The New York Times recently profiled Mariam Ghani, focusing on the Brooklyn-based artist’s relationship with her father, Afghan President Ashraf Ghani. The article briefly mentioned something we’re particularly excited about:
“Ms. Ghani is also delving into controversy closer to home. She has a teaching fellowship at Washington University in St. Louis, which happened to coincide with the Ferguson protests in October. She is now producing a short film for the Saint Louis Art Museum based, loosely, on the noir novel The City & the City, by China Miéville.”

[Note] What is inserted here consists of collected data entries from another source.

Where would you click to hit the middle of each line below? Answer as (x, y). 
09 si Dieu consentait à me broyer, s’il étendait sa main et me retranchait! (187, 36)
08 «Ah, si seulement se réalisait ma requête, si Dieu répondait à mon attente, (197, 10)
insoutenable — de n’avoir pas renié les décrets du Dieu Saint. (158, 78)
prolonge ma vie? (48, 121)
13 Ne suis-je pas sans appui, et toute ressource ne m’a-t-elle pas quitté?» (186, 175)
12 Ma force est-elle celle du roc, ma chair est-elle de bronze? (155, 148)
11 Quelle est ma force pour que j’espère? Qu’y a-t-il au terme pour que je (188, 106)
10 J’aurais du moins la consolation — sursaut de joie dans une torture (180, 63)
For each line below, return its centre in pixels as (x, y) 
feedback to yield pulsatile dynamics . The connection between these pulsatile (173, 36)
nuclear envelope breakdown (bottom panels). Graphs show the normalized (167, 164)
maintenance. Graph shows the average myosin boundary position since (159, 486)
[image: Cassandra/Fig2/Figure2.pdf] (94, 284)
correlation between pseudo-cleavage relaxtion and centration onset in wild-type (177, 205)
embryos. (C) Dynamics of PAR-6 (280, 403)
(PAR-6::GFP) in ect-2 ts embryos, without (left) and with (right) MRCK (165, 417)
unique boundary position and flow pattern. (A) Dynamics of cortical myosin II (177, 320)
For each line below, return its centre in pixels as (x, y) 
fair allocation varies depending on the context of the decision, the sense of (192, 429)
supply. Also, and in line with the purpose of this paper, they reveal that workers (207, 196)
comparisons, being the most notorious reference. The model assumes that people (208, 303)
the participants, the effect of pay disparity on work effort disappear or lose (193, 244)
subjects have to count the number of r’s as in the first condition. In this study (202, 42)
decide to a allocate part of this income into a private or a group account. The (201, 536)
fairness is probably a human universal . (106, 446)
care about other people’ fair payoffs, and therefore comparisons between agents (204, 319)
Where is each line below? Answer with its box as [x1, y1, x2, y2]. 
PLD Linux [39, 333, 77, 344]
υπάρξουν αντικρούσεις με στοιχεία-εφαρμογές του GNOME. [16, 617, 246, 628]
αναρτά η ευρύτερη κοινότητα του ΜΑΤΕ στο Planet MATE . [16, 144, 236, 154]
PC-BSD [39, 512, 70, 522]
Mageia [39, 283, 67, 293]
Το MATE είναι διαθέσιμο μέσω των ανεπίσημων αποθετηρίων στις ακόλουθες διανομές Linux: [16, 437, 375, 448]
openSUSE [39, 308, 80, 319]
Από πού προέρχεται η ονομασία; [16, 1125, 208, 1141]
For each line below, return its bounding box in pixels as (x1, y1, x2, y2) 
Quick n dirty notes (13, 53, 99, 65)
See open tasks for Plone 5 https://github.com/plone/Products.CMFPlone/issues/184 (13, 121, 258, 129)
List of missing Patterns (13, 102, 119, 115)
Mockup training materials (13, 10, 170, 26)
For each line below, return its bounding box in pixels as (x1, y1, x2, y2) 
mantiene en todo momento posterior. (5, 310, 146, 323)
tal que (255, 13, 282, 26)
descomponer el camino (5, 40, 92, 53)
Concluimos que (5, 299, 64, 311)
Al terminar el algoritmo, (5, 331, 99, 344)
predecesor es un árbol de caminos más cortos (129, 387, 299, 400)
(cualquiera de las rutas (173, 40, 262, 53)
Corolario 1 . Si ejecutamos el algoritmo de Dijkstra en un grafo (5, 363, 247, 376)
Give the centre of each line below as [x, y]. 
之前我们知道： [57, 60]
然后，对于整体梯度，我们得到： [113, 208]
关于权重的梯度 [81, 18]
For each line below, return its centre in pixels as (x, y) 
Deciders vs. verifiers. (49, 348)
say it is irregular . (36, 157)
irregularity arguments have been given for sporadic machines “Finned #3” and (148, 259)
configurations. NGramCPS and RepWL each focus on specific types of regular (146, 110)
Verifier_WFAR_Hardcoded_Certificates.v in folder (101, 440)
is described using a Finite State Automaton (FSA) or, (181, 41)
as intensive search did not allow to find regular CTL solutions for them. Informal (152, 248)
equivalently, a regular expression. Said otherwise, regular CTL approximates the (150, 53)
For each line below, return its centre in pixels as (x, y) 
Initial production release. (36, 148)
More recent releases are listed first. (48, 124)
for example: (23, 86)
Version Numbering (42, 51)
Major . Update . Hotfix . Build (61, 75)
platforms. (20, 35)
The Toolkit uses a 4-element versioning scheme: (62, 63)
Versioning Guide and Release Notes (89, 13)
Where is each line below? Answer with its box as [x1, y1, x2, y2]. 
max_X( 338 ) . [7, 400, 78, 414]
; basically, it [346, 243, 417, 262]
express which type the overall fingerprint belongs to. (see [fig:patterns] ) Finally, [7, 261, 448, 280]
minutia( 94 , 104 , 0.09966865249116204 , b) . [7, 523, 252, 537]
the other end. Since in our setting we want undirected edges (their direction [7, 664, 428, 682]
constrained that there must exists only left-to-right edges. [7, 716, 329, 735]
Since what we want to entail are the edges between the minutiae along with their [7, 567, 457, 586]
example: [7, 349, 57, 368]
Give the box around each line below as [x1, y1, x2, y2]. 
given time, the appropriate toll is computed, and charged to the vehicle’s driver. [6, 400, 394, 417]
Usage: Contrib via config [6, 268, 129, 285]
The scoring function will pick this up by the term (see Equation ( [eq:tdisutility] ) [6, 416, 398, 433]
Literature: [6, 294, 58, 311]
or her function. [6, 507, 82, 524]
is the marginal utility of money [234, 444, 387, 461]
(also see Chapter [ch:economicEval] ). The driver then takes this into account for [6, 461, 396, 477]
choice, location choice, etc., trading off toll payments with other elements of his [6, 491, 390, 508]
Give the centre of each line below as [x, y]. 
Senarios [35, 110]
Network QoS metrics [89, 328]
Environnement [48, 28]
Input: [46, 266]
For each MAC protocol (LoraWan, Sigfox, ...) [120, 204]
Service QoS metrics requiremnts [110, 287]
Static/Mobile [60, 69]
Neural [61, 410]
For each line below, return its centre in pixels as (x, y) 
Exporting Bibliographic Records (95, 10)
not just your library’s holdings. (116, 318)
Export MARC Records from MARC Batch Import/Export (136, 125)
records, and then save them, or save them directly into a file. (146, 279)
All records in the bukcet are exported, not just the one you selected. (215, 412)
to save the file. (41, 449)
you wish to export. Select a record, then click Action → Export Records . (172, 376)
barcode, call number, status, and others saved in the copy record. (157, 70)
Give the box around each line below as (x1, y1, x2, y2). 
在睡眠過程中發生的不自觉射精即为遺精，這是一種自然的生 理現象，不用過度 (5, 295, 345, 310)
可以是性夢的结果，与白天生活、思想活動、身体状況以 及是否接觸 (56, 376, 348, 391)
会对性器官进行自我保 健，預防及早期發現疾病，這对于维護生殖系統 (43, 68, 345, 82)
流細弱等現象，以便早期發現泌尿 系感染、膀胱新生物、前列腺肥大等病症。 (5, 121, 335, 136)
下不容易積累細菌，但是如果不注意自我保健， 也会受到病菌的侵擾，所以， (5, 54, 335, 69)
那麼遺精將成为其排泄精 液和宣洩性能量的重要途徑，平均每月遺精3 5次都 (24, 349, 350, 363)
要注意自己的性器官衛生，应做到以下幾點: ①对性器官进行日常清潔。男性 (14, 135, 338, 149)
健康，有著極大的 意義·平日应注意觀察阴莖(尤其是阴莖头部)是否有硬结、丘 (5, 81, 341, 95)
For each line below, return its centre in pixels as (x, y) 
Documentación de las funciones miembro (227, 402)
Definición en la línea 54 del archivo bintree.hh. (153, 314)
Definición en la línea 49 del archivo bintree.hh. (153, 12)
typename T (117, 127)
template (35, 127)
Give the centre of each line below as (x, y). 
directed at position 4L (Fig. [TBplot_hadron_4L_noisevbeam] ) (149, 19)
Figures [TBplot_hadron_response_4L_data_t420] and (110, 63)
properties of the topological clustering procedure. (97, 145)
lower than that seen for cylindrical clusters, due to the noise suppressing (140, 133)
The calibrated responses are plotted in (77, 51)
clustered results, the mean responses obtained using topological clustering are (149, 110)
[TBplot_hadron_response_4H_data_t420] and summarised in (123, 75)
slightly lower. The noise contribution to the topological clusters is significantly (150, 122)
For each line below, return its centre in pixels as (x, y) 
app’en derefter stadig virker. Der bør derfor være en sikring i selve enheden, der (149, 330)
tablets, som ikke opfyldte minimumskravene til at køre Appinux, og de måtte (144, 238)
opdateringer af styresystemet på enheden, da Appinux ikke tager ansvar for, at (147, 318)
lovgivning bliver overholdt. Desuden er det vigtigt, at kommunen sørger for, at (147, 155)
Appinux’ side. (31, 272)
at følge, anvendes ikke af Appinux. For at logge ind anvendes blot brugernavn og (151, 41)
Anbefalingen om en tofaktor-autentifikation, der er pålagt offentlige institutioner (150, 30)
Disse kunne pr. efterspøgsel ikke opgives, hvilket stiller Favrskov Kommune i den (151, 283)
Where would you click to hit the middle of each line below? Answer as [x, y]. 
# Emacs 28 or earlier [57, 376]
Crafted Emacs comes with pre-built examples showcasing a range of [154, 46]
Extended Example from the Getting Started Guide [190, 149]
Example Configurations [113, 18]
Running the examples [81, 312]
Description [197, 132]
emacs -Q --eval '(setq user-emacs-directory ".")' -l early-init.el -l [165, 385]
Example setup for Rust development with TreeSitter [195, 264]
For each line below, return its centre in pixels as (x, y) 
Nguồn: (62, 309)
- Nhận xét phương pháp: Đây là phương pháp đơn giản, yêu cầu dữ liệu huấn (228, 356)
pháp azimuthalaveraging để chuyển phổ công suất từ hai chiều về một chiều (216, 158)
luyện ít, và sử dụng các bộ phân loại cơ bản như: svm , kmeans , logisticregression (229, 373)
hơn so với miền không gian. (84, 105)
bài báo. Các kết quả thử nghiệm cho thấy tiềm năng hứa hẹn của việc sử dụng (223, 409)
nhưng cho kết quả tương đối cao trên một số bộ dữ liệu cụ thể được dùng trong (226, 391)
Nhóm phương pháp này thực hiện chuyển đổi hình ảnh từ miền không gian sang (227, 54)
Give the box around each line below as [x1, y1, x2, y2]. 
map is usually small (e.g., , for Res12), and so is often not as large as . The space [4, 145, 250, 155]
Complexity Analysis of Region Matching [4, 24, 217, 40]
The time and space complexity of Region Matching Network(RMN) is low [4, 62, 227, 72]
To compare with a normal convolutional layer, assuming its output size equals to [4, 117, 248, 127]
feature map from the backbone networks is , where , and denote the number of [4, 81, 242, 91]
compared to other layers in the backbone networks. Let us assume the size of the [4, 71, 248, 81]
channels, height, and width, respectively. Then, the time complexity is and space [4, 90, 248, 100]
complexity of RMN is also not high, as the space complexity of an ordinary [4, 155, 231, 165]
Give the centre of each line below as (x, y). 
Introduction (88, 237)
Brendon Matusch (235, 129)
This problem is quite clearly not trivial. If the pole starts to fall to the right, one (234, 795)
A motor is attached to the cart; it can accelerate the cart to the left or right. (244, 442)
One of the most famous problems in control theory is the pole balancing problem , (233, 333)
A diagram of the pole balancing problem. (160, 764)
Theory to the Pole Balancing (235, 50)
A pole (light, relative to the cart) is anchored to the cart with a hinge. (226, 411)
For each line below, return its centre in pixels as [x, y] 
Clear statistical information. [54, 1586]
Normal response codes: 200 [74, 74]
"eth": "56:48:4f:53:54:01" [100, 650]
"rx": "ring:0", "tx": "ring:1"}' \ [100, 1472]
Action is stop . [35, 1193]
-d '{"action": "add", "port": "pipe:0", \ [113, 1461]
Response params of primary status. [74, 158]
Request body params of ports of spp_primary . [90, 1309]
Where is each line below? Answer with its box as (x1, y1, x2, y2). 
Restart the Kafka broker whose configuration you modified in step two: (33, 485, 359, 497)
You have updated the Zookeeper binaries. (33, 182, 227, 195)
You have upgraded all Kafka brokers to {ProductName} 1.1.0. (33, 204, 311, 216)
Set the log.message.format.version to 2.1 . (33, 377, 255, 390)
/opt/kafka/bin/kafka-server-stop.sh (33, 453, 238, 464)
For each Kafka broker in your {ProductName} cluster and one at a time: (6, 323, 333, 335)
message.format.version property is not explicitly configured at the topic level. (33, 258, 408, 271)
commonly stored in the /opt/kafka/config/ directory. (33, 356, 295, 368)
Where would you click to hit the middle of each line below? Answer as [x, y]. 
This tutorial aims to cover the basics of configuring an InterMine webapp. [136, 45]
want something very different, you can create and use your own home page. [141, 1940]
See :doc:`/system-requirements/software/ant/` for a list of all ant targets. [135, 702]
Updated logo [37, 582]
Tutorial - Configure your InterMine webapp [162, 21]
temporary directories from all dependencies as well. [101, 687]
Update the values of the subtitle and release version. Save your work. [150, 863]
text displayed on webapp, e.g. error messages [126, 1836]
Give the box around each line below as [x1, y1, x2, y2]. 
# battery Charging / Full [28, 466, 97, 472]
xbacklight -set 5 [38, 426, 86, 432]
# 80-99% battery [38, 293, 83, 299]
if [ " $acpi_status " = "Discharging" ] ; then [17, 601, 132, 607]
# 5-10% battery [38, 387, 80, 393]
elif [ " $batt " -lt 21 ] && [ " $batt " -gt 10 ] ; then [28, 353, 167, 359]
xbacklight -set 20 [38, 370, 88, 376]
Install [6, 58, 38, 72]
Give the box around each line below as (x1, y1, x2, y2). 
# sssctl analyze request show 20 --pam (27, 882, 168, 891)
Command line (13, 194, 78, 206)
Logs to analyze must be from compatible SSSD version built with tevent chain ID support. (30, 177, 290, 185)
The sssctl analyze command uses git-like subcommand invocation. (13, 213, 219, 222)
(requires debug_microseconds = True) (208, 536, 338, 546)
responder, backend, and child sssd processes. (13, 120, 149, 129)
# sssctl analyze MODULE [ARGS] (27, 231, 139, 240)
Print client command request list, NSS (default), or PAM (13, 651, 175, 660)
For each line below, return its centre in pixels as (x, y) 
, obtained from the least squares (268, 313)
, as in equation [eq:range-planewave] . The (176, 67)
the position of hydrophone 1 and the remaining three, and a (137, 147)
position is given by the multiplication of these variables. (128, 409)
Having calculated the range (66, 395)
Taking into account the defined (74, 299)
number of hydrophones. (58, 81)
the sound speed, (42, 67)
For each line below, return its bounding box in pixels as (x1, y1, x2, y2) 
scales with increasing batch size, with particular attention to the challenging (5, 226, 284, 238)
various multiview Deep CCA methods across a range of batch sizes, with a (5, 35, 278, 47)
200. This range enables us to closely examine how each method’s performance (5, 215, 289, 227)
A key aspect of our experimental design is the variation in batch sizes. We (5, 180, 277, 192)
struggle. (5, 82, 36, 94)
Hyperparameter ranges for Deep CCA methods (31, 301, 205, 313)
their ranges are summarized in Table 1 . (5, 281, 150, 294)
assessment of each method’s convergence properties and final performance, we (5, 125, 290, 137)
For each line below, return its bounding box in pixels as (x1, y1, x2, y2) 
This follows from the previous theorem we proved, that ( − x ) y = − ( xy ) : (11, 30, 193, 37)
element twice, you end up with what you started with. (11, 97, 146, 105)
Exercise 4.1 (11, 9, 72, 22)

That film, a fictional narrative with elements drawn from St. Louis’ past and present, is just one component of Currents 110: Mariam Ghani, which opens April 8. Ghani shot The City & the City in Kinloch and in the gutted Cotton Belt Freight Depot just north of downtown with her longtime collaborator, Erin Ellen Kelly, a choreographer and a St. Louis native. The exhibition also will include Ghani’s Like Water From a Stone, a 2014 video that sets Norway’s tranquil beauty against reminders of the German occupation during World War II and the perils of the present-day petroleum industry.
As this year’s Henry L. and Natalie E. Freund Fellow, Ghani has been completing a residency at the Sam Fox School of Design and Visual Arts at Washington University while developing the Currents exhibition at the Art Museum.
Born in 1978 in New York, Ghani received her MFA from the School of Visual Arts, New York. She currently is a visiting scholar at New York University’s Asian/Pacific/American Institute. Her video and photographic installations investigate built and natural landscapes, such as Kabul, Afghanistan and Kassel, Germany, which have layered and complicated histories. Ghani’s work has been featured at major museums and film festivals, including the International Film Festival Rotterdam (2013); dOCUMENTA (13) in Kassel, Germany (2012); the Sharjah Biennial 10 in the United Arab Emirates (2011); and the Modern Mondays series at the Museum of Modern Art (2011).
Ghani will discuss the exhibition at a free lecture in the Museum’s Farrell Auditorium on Tuesday, April 7 at 6:30 pm.